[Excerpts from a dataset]
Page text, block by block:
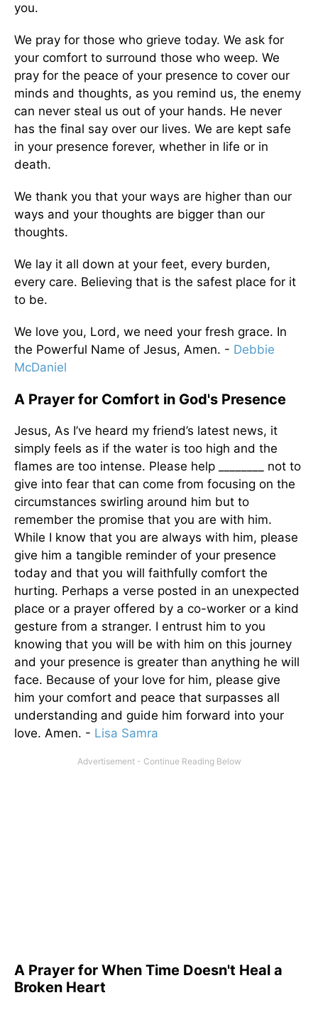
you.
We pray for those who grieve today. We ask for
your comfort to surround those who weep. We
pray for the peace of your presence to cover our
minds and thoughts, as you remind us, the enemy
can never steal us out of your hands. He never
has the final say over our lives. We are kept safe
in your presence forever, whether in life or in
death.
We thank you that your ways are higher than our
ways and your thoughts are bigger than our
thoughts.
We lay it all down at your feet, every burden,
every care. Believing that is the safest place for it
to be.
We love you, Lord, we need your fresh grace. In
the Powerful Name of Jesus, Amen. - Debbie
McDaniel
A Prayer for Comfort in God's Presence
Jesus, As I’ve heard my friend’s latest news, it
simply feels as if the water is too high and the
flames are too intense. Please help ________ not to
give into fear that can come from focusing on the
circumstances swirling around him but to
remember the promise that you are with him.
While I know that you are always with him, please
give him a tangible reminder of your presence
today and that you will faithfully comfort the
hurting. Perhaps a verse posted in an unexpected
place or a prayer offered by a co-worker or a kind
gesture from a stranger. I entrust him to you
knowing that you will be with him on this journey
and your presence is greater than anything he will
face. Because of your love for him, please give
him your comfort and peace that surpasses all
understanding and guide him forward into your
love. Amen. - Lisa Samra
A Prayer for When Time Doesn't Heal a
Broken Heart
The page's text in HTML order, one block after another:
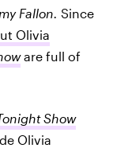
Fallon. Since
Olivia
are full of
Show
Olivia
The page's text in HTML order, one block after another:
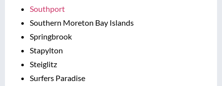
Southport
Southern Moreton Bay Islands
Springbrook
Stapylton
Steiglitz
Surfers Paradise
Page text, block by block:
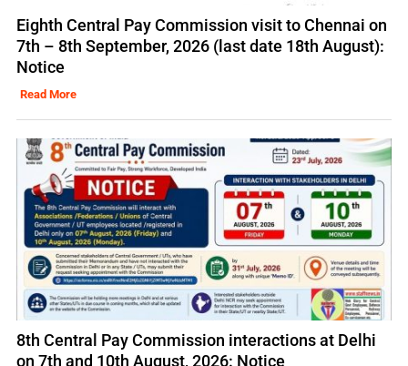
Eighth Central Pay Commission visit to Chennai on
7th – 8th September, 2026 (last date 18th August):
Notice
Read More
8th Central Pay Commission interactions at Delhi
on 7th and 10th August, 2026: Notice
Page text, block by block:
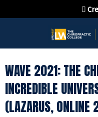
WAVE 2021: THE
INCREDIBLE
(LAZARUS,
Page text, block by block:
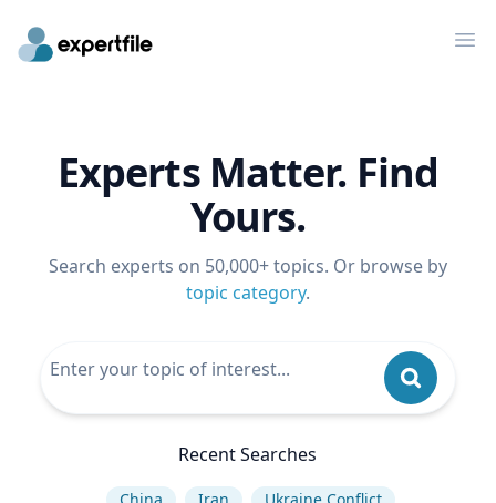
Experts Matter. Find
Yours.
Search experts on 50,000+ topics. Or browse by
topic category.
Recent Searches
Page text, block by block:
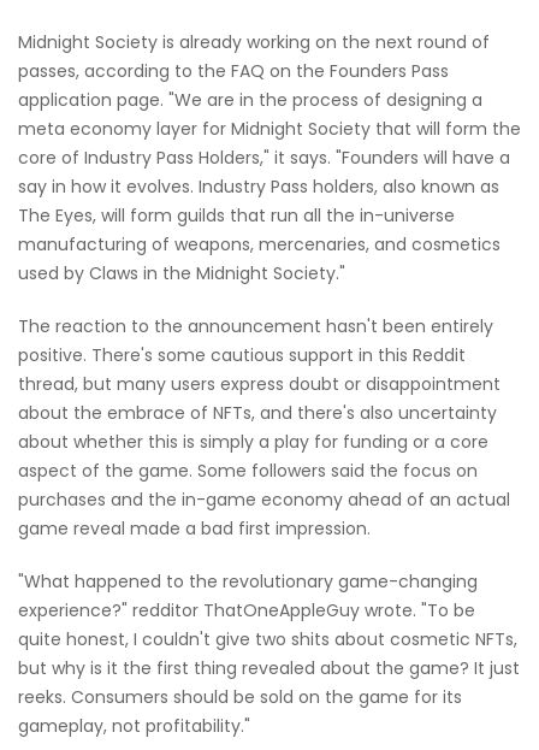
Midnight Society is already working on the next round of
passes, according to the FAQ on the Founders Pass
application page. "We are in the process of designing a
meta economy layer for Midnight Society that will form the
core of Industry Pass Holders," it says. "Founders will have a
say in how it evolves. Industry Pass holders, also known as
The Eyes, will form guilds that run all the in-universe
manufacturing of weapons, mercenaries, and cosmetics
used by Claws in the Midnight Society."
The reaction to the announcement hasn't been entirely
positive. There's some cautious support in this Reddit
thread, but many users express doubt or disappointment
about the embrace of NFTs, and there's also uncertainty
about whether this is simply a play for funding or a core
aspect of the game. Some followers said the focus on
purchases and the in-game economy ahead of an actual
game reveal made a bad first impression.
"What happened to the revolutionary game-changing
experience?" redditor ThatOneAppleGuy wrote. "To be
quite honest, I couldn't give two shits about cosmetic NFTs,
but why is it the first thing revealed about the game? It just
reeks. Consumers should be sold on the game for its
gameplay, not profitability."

_Instructions for the task_
The lines above that hold the word "August" should be found and copied out.

_Solution_
7th – 8th September, 2026 (last date 18th August):
on 7th and 10th August, 2026: Notice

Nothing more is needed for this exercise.